* What this task involves: Output each record below exactly, leaving any picture out of the copy.

(Stored dataset items)
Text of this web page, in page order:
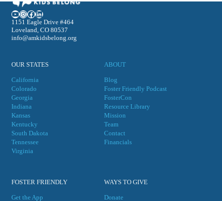
YouTube
Instagram
Facebook
LinkedIn
1151 Eagle Drive #464
Loveland, CO 80537
info@amkidsbelong.org
OUR STATES
California
Colorado
Georgia
Indiana
Kansas
Kentucky
South Dakota
Tennessee
Virginia
ABOUT
Blog
Foster Friendly Podcast
FosterCon
Resource Library
Mission
Team
Contact
Financials
FOSTER FRIENDLY
Get the App
WAYS TO GIVE
Donate
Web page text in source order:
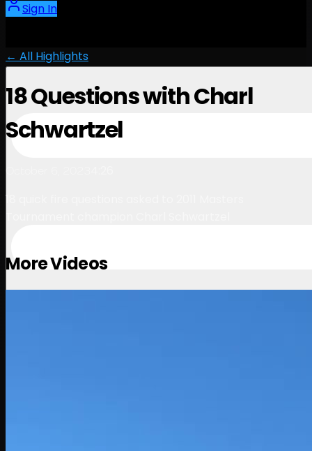
Sign In
← All Highlights
18 Questions with Charl
Schwartzel
18 quick fire questions asked to 2011 Masters
More Videos
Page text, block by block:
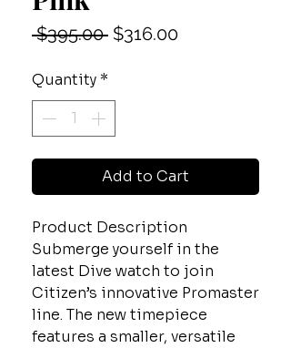
$395.00 Regular
$316.00Sale
Quantity *
Add to Cart
Product Description
Submerge yourself in the
latest Dive watch to join
Citizen’s innovative Promaster
line. The new timepiece
features a smaller, versatile
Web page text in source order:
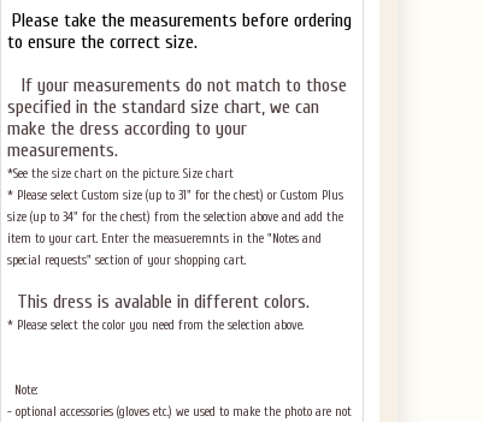
Please take the measurements before ordering
to ensure the correct size.
If your measurements do not match to those
specified in the standard size chart, we can
make the dress according to your
measurements.
*See the size chart on the picture. Size chart
* Please select Custom size (up to 31" for the chest) or Custom Plus
size (up to 34" for the chest) from the selection above and add the
item to your cart. Enter the measueremnts in the "Notes and
special requests" section of your shopping cart.
This dress is avalable in different colors.
* Please select the color you need from the selection above.
Note:
- optional accessories (gloves etc.) we used to make the photo are not
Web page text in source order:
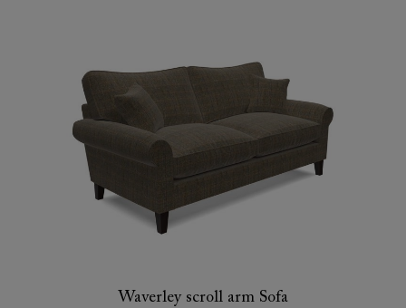
Waverley scroll arm Sofa

* Solution:
Text of this web page, in page order:
YouTube
Instagram
Facebook
LinkedIn
1151 Eagle Drive #464
Loveland, CO 80537
info@amkidsbelong.org
OUR STATES
California
Colorado
Georgia
Indiana
Kansas
Kentucky
South Dakota
Tennessee
Virginia
ABOUT
Blog
Foster Friendly Podcast
FosterCon
Resource Library
Mission
Team
Contact
Financials
FOSTER FRIENDLY
Get the App
WAYS TO GIVE
Donate
Web page text in source order:
Sign In
← All Highlights
18 Questions with Charl
Schwartzel
18 quick fire questions asked to 2011 Masters
More Videos
Page text, block by block:
$395.00 Regular
$316.00Sale
Quantity *
Add to Cart
Product Description
Submerge yourself in the
latest Dive watch to join
Citizen’s innovative Promaster
line. The new timepiece
features a smaller, versatile
Web page text in source order:
Please take the measurements before ordering
to ensure the correct size.
If your measurements do not match to those
specified in the standard size chart, we can
make the dress according to your
measurements.
*See the size chart on the picture. Size chart
* Please select Custom size (up to 31" for the chest) or Custom Plus
size (up to 34" for the chest) from the selection above and add the
item to your cart. Enter the measueremnts in the "Notes and
special requests" section of your shopping cart.
This dress is avalable in different colors.
* Please select the color you need from the selection above.
Note:
- optional accessories (gloves etc.) we used to make the photo are not
Web page text in source order:
Waverley scroll arm Sofa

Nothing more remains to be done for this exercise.